**PROBLEM TO WORK ON**
Having located the line with "Text of this", repeat it and all remaining lines of the records exactly. Pictures do not belong in the answer.

════════════════════

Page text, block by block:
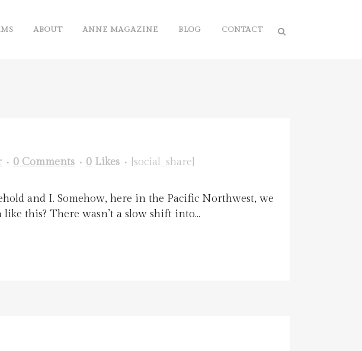
ABOUT ANNE MAGAZINE BLOG CONTACT
0 Comments 0 Likes [social_share]
and I. Somehow, here in the Pacific Northwest, we
this? There wasn’t a slow shift into...
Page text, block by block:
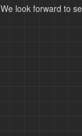
We look forward to
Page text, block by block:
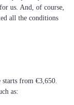
us. And, of course,
all the conditions
from €3,650.
as:
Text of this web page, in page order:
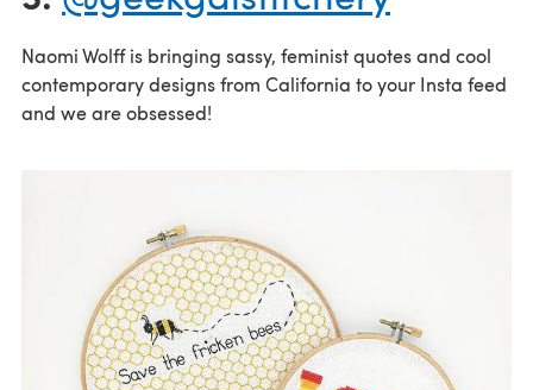
Naomi Wolff is bringing sassy, feminist quotes and cool
contemporary designs from California to your Insta feed
and we are obsessed!
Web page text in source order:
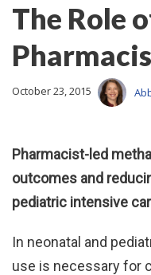
The Role
October 23, 2015
Pharmacist-led
outcomes and
pediatric intensive
In neonatal and
use is necessary for
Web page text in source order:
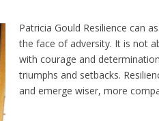
Patricia Gould Resilience can
the face of adversity. It is not
with courage and
triumphs and setbacks.
and emerge wiser, more
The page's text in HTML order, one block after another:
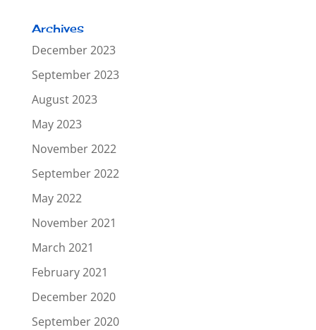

════════════════════

**ANSWER AREA**
Text of this web page, in page order:
Naomi Wolff is bringing sassy, feminist quotes and cool
contemporary designs from California to your Insta feed
and we are obsessed!
Web page text in source order:
The Role
October 23, 2015
Pharmacist-led
outcomes and
pediatric intensive
In neonatal and
use is necessary for
Web page text in source order:
Patricia Gould Resilience can
the face of adversity. It is not
with courage and
triumphs and setbacks.
and emerge wiser, more
The page's text in HTML order, one block after another:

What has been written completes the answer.